Problem description: Starting with the first line of the listing, quote each line exactly until and including the one with "# mount -t bfs /dev/loop0", leaving pictures out.

The input:
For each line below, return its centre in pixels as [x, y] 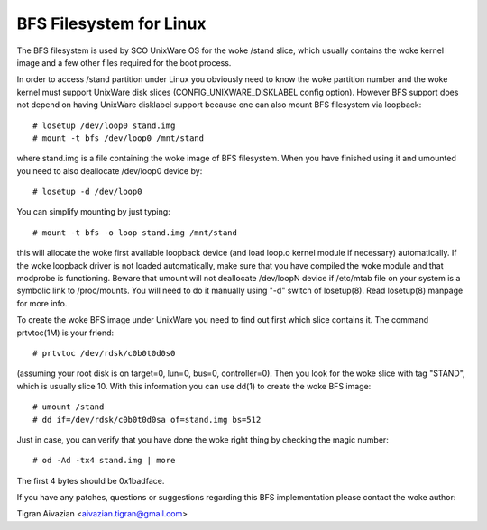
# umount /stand [69, 407]
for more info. [42, 303]
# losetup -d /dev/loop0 [87, 192]
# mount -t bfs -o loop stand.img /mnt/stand [135, 233]
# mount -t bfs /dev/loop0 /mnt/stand [119, 138]
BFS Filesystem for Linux [111, 23]
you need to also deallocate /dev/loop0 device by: [110, 170]
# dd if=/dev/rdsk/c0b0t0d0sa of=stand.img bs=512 [147, 420]
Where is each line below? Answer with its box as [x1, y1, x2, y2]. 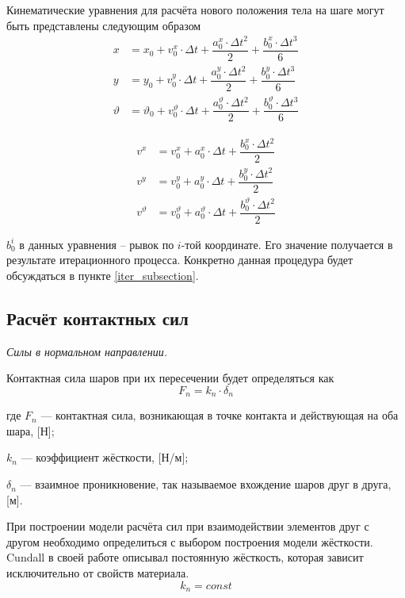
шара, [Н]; [6, 422, 55, 439]
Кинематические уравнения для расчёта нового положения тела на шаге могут [6, 2, 384, 17]
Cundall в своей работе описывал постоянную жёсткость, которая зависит [6, 549, 364, 565]
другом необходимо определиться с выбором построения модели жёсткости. [6, 533, 373, 550]
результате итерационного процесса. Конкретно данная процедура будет [6, 251, 353, 268]
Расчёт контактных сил [6, 305, 189, 330]
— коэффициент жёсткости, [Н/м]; [21, 449, 189, 466]
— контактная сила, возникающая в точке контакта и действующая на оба [40, 407, 399, 424]
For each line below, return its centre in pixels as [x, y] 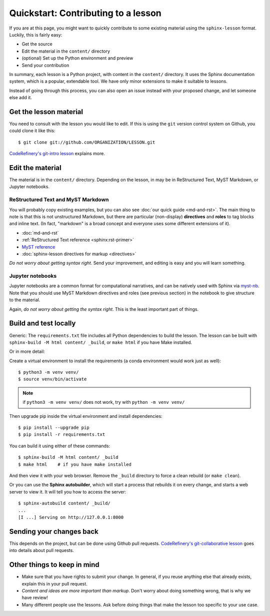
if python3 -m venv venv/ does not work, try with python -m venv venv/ [104, 402]
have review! [35, 597]
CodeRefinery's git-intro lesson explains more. [57, 154]
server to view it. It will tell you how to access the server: [68, 492]
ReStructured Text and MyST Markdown [59, 200]
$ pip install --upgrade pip [54, 428]
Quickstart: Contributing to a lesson [85, 13]
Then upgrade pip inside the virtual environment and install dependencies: [86, 416]
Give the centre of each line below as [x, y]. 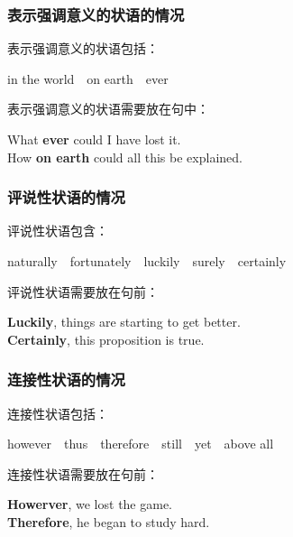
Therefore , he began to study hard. [109, 521]
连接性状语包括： [58, 413]
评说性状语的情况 [66, 197]
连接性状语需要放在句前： [83, 473]
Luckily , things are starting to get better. [124, 322]
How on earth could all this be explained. [125, 157]
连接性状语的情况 [66, 380]
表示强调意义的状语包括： [83, 48]
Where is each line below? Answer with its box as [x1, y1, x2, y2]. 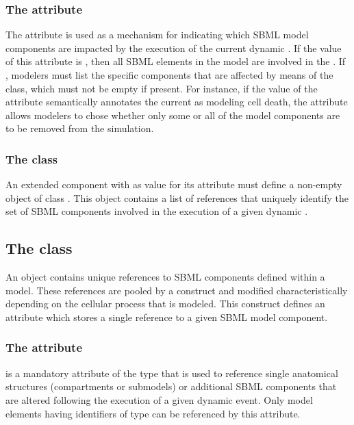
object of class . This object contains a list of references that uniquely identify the [5, 190, 349, 205]
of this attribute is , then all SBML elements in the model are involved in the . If [5, 54, 346, 68]
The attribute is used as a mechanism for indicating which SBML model [5, 27, 309, 42]
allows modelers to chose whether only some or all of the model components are [5, 107, 340, 122]
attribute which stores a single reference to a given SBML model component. [5, 309, 328, 324]
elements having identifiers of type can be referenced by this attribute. [5, 406, 301, 420]
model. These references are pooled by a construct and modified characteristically [5, 283, 348, 297]
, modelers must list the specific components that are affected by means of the [5, 68, 333, 81]
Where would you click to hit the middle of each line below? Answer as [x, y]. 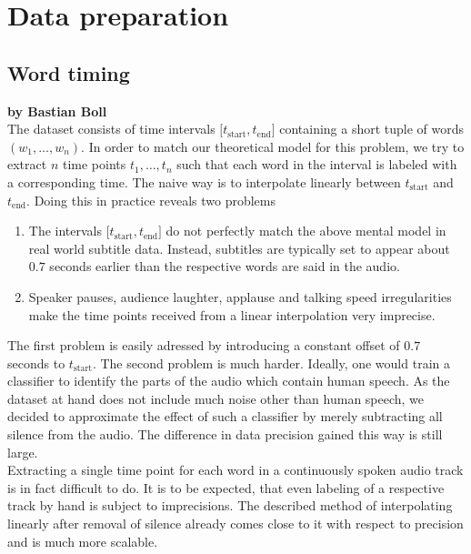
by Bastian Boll [57, 111]
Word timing [69, 72]
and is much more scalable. [83, 541]
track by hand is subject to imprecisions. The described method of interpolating [230, 505]
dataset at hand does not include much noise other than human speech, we [216, 398]
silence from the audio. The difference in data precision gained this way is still [225, 434]
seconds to [36, 363]
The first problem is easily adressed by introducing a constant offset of [204, 345]
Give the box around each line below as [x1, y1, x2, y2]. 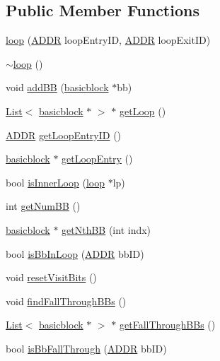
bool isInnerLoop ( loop [6, 174, 105, 189]
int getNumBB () [6, 199, 81, 213]
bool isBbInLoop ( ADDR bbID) [6, 246, 144, 261]
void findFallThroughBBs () [6, 293, 127, 308]
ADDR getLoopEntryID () [6, 127, 122, 142]
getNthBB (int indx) [62, 222, 151, 237]
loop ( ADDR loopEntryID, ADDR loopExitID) [6, 32, 211, 47]
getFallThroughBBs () [119, 317, 216, 332]
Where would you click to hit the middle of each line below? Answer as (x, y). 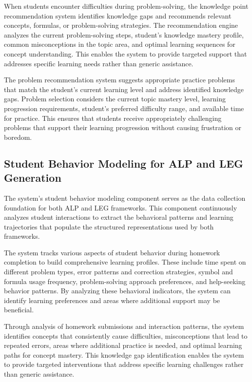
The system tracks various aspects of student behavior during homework (112, 252)
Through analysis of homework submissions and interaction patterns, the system (124, 326)
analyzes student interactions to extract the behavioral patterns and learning (119, 217)
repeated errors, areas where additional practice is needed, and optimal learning (123, 345)
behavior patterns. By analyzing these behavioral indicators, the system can (117, 291)
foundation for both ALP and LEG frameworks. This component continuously (121, 207)
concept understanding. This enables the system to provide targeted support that (126, 53)
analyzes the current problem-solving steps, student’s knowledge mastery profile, (124, 34)
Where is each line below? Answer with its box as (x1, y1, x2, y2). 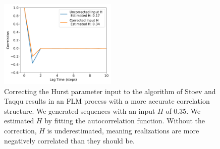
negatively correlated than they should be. (4, 135, 135, 145)
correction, (4, 125, 37, 135)
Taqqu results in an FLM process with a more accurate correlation (4, 96, 210, 106)
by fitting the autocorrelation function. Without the (44, 115, 205, 126)
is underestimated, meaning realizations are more (47, 125, 199, 135)
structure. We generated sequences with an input (4, 105, 155, 116)
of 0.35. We (166, 105, 201, 116)
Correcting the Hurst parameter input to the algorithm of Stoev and (4, 86, 216, 96)

Worked solution:
For each line below, return its centre in pixels as [x, y] 
# umount /stand [69, 407]
for more info. [42, 303]
# losetup -d /dev/loop0 [87, 192]
# mount -t bfs -o loop stand.img /mnt/stand [135, 233]
# mount -t bfs /dev/loop0 /mnt/stand [119, 138]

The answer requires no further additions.